Embodiments of the present application provide a computer program product or computer program comprising computer instructions stored in a computer readable storage medium. The processor of the computer device reads the computer instructions from the computer-readable storage medium, and the processor executes the computer instructions to cause the computer device to perform the tag identification method described above.

It should be understood that, although the steps in the flowcharts of the figures are shown in order as indicated by the arrows, the steps are not necessarily performed in order as indicated by the arrows. The steps are not performed in the exact order shown and may be performed in other orders unless explicitly stated herein.
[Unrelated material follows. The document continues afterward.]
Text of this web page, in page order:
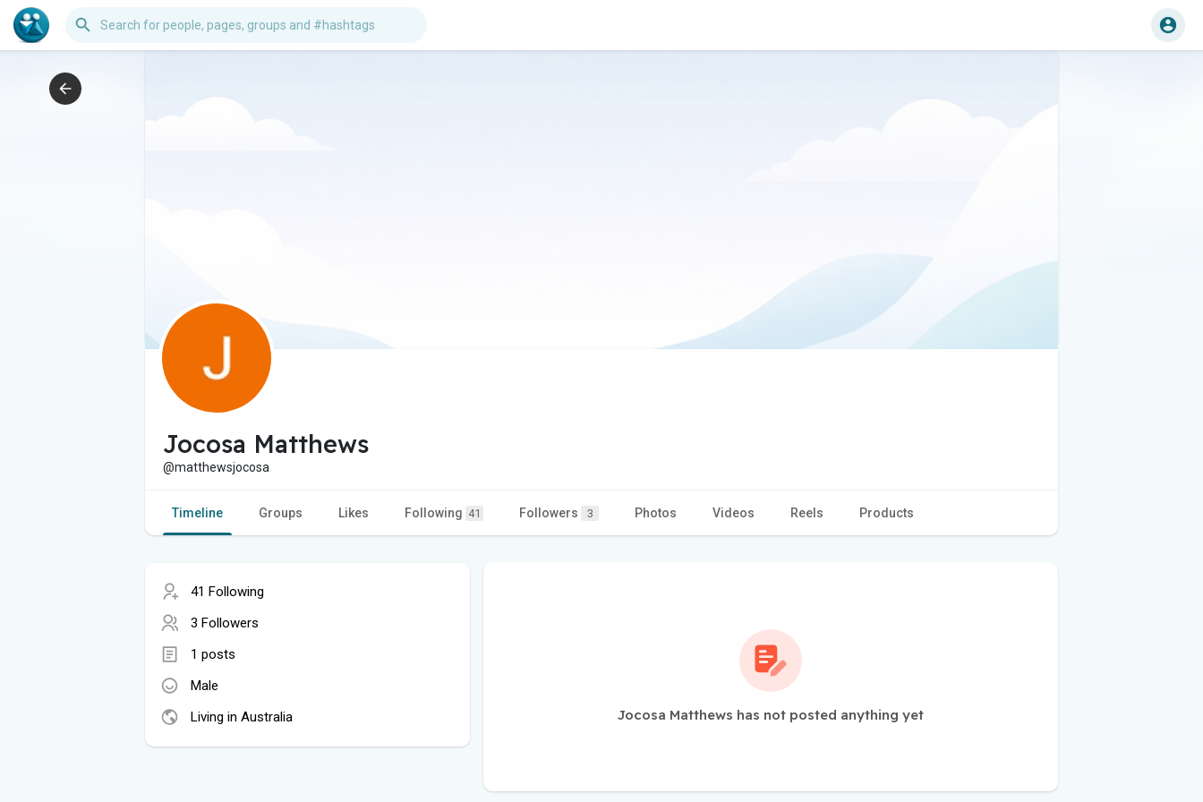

Moreover, at least a portion of the steps in the flow chart of the figure may include multiple sub-steps or multiple stages, which are not necessarily performed at the same time, but may be performed at different times, which are not necessarily performed in sequence, but may be performed alternately or alternately with other steps or at least a portion of the sub-steps or stages of other steps.

The foregoing is only a partial embodiment of the present invention, and it should be noted that, for those skilled in the art, various modifications and decorations can be made without departing from the principle of the present invention, and these modifications and decorations should also be regarded as the protection scope of the present invention.

Claims

1. A method of tag identification, the method comprising:

2. The tag identification method according to claim 1, wherein the global tag feature is obtained through a graph convolution network of an object model, the object model including the feature extraction network and the graph convolution network; the training mode of the target model comprises the following steps:

constructing an initial model, inputting the initial characteristics of the at least two labels into an initial graph convolution network, and outputting initial global label characteristics based on the initial characteristics of the at least two labels and a characteristic correlation function of the initial graph convolution network;

inputting a sample set into an initial feature extraction network, and predicting sample labels of the sample set based on sample features output by the initial feature extraction network and initial global label features output by the initial graph convolution network;

based on the similarity between the truth value label of the sample set and the sample label, adjusting the characteristic correlation function of the initial graph convolution network, and adjusting the model parameters of the initial characteristic extraction network until the initial model reaches a first target condition, and obtaining the target model;

3. The label identification method of claim 2 wherein the initial graph convolution network includes at least two initial graph convolution layers; inputting the initial features of the at least two tags into an initial graph convolution network, and outputting an initial global tag feature based on the initial features of the at least two tags and a feature correlation function of the initial graph convolution network, including:

4. The tag identification method according to claim 3, wherein each graph convolution layer of the graph convolution network comprises a tag topology map, and the tag topology map is used for representing the characteristics of the at least two tags and the association relationship between the at least two tags;

the performing global correlation processing on the first features of the at least two tags through the association relationship between the at least two tags and the feature correlation function to obtain the second features of the at least two tags includes:

constructing an initial label topological graph based on the incidence relation between the at least two labels and the first characteristics of the at least two labels;

and calculating a product of the correlation matrix, the first vertex description matrix and a weight matrix of the feature correlation function according to the feature correlation function to obtain a second vertex description matrix, wherein the correlation matrix comprises the probability of common occurrence of the at least two labels, and the second vertex description matrix is used for representing a second feature of the at least two labels.

5. The label identification method of claim 4, wherein the adjusting the characteristic correlation function of the graph convolution network based on the similarity between the truth labels and the sample labels of the sample set comprises:

adjusting a weight matrix in the feature correlation function based on a similarity between the truth labels and the sample labels of the sample set.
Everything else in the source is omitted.